Can Gradient Descent be applied here to $f$?

31 Views Asked by At

If I have an objective function such as

$$ f(θ_0,θ_1) = \\ \sum_{i=1}^n \begin{bmatrix}X_i - X_{i-1} + \frac{1}{n}(θ_0 + θ_1X_{i-1} )Y_{i-1} \\ Y_i - Y_{i-1} - \frac{1}{n}(θ_0 + θ_1X_{i-1} )Y_{i-1} \end{bmatrix}^{T}\begin{bmatrix}X_i - X_{i-1} + \frac{1}{n}(θ_0 + θ_1X_{i-1} )Y_{i-1} \\ Y_i - Y_{i-1} - \frac{1}{n}(θ_0 + θ_1X_{i-1} )Y_{i-1} \end{bmatrix} $$

Let $\Delta X_i = X_{i}-X_{i-1}$ and analogously for $\Delta Y_i$

Then $$f(\theta_0,\theta_1) = \sum_{i=1}^n \left(\Delta X_i\right)^2+\left(\Delta Y_i\right)^2 + \frac{2}{n^2}\left(\theta_0+\theta_1X_{i-1}\right)^2\left(\Delta Y_{i-1}\right)^2 \\+ \frac{2}{n}\Delta X_i(\theta_0+\theta_1X_{i-1})Y_{i-1} - \frac{2}{n}\Delta Y_i(\theta_0+\theta_1X_{i-1})Y_{i-1} $$

I would like to approximate $\arg \min_{θ_0,θ_1}f(θ_0,θ_1)$ where $(X_i,Y_i)$ are given data points.
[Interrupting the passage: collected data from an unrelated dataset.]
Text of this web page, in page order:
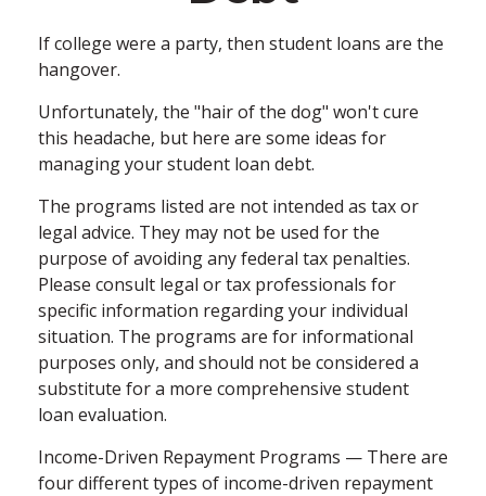
If college were a party, then student loans are the
hangover.
Unfortunately, the "hair of the dog" won't cure
this headache, but here are some ideas for
managing your student loan debt.
The programs listed are not intended as tax or
legal advice. They may not be used for the
purpose of avoiding any federal tax penalties.
Please consult legal or tax professionals for
specific information regarding your individual
situation. The programs are for informational
purposes only, and should not be considered a
substitute for a more comprehensive student
loan evaluation.
Income-Driven Repayment Programs — There are
four different types of income-driven repayment
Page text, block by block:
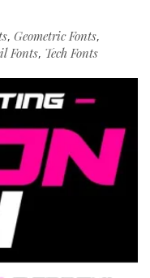
, Geometric Fonts,
Fonts, Tech Fonts
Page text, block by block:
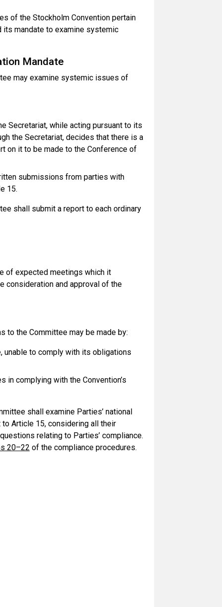
of the Stockholm Convention pertain
mandate to examine systemic
Mandate
may examine systemic issues of
Secretariat, while acting pursuant to its
the Secretariat, decides that there is a
on it to be made to the Conference of
submissions from parties with
15.
shall submit a report to each ordinary
of expected meetings which it
consideration and approval of the
to the Committee may be made by:
unable to comply with its obligations
in complying with the Convention’s
shall examine Parties’ national
Article 15, considering all their
relating to Parties’ compliance.
20–22 of the compliance procedures.
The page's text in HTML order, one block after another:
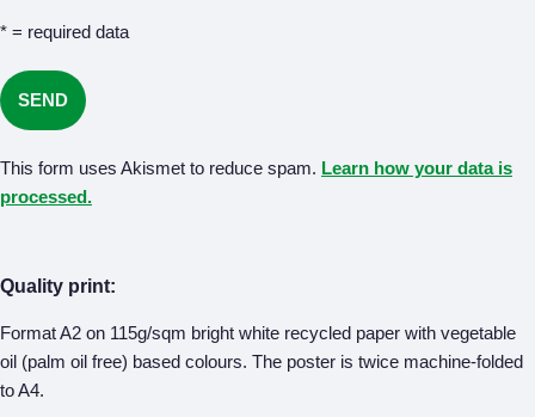
* = required data
This form uses Akismet to reduce spam. Learn how your data is
processed.
Quality print:
Format A2 on 115g/sqm bright white recycled paper with vegetable
oil (palm oil free) based colours. The poster is twice machine-folded
to A4.
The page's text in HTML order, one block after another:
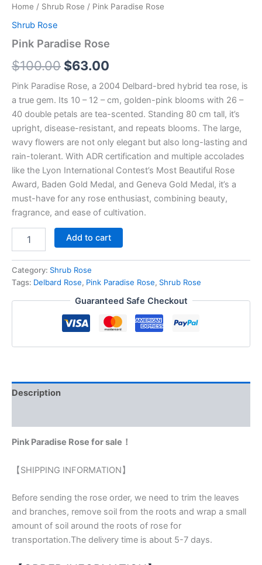
Home / Shrub Rose / Pink Paradise Rose
Shrub Rose
Pink Paradise Rose
$100.00 $63.00
Pink Paradise Rose, a 2004 Delbard-bred hybrid tea rose, is
a true gem. Its 10 – 12 – cm, golden-pink blooms with 26 –
40 double petals are tea-scented. Standing 80 cm tall, it’s
upright, disease-resistant, and repeats blooms. The large,
wavy flowers are not only elegant but also long-lasting and
rain-tolerant. With ADR certification and multiple accolades
like the Lyon International Contest’s Most Beautiful Rose
Award, Baden Gold Medal, and Geneva Gold Medal, it’s a
must-have for any rose enthusiast, combining beauty,
fragrance, and ease of cultivation.
Add to cart
Category: Shrub Rose
Tags: Delbard Rose, Pink Paradise Rose, Shrub Rose
Guaranteed Safe Checkout
Description
Pink Paradise Rose for sale！
【SHIPPING INFORMATION】
Before sending the rose order, we need to trim the leaves
and branches, remove soil from the roots and wrap a small
amount of soil around the roots of rose for
transportation.The delivery time is about 5-7 days.
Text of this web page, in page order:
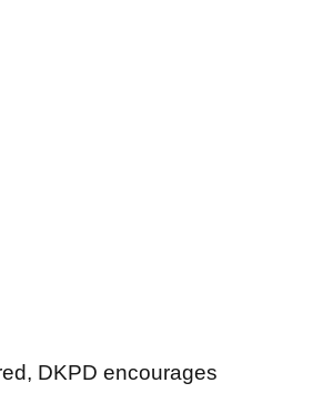
DKPD encourages

Treating this as an optimization problem, is it possible to apply gradient descent or stochastic gradient descent?

Many of the examples I find for GD or SGD are on a simple functions such $g(x) = x^2, etc$.

Or if applying GD or SGD is not reasonable here what is the cause of concern?
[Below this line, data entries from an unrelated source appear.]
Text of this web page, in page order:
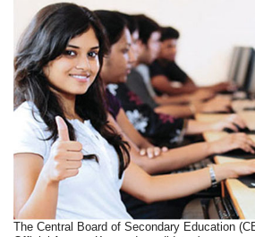
The Central Board of Secondary Education
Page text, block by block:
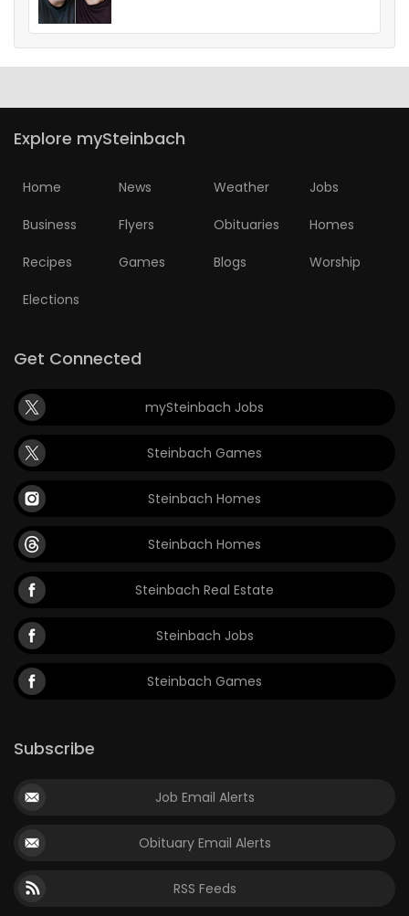
Explore mySteinbach
Home News Weather Jobs
Business Flyers Obituaries Homes
Recipes Games Blogs Worship
Elections
Get Connected
mySteinbach Jobs
Steinbach Games
Steinbach Homes
Steinbach Homes
Steinbach Real Estate
Steinbach Jobs
Steinbach Games
Subscribe
Job Email Alerts
Obituary Email Alerts
RSS Feeds
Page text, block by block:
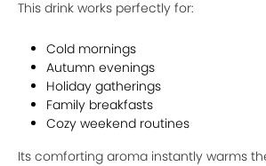
This drink works perfectly for:
Cold mornings
Autumn evenings
Holiday gatherings
Family breakfasts
Cozy weekend routines
Its comforting aroma instantly warms
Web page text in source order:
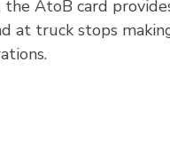
AtoB card
at truck stops
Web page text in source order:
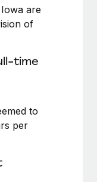
and manage
they...
with
Healthcare
are
of
time
to
per
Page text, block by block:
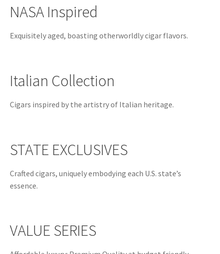
NASA Inspired
Exquisitely aged, boasting otherworldly cigar flavors.
Italian Collection
Cigars inspired by the artistry of Italian heritage.
STATE EXCLUSIVES
Crafted cigars, uniquely embodying each U.S. state’s
essence.
VALUE SERIES
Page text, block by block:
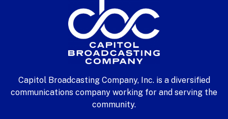
Capitol Broadcasting Company, Inc. is a diversified
communications company working for and serving the
community.

If $n=1$, a critical point would be of the form $\theta_1 = - \frac{\theta_0}{X_{0}}$ but I am concerned with $n >> 1$.

Further than this $\theta_0, \theta_1$ would have some constraints but would like to understand this one part at a time.